◆ ASSIGNED TASK
All that is needed is every line of the listing below that has "filter".

◆ DATA SECTION
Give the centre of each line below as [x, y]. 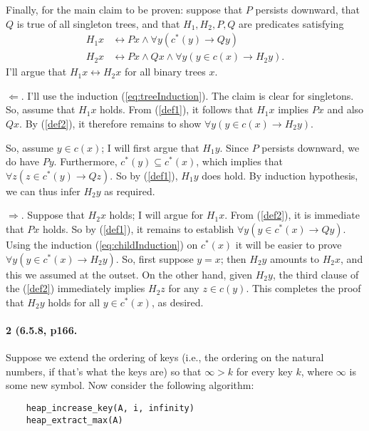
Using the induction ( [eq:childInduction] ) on [102, 244]
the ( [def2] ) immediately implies [76, 288]
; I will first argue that [150, 147]
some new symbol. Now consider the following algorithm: [130, 385]
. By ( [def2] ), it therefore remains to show [110, 124]
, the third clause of [316, 274]
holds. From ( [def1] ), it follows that [177, 109]
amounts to [295, 258]
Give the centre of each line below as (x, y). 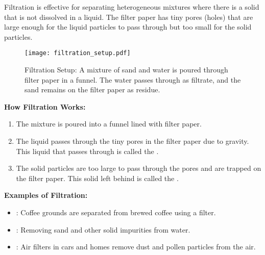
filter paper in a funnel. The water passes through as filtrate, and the (133, 79)
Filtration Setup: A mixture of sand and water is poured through (126, 70)
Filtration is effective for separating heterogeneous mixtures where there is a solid (132, 7)
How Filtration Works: (45, 106)
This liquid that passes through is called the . (87, 151)
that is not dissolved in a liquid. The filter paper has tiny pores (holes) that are (129, 17)
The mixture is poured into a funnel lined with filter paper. (109, 124)
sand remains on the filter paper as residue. (92, 90)
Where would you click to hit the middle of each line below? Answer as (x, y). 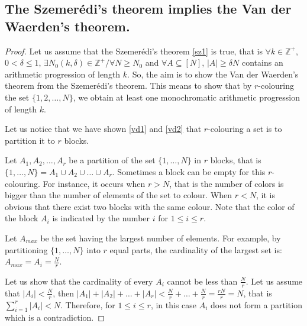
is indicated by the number (101, 218)
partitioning (26, 249)
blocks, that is (236, 160)
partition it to (30, 140)
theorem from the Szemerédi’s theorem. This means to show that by (128, 85)
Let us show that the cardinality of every (79, 281)
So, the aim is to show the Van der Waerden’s (215, 74)
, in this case (174, 304)
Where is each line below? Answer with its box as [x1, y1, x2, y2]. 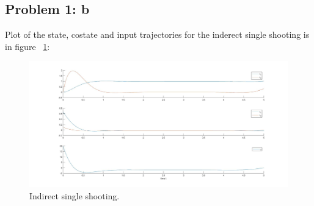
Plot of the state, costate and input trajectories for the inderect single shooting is [5, 28, 310, 41]
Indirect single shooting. [29, 189, 120, 202]
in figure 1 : [5, 40, 50, 52]
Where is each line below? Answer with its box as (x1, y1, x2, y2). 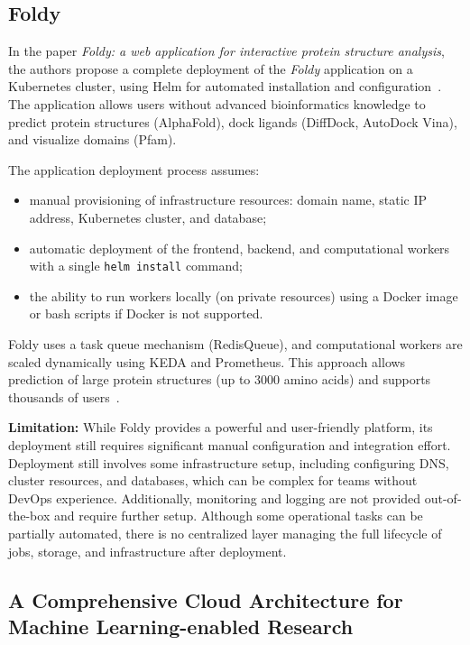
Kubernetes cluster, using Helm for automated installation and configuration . (8, 77, 442, 96)
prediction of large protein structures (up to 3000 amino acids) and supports (8, 370, 431, 389)
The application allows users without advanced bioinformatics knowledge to (8, 94, 426, 113)
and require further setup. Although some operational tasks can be (53, 506, 423, 525)
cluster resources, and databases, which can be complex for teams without (8, 471, 418, 490)
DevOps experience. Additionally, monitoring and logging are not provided (8, 488, 421, 507)
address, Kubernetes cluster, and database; (29, 207, 267, 226)
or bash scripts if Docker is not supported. (29, 304, 263, 323)

◆ RESULT OF THIS TASK
filter paper in a funnel. The water passes through as filtrate, and the (133, 79)
that is not dissolved in a liquid. The filter paper has tiny pores (holes) that are (129, 17)
The mixture is poured into a funnel lined with filter paper. (109, 124)
sand remains on the filter paper as residue. (92, 90)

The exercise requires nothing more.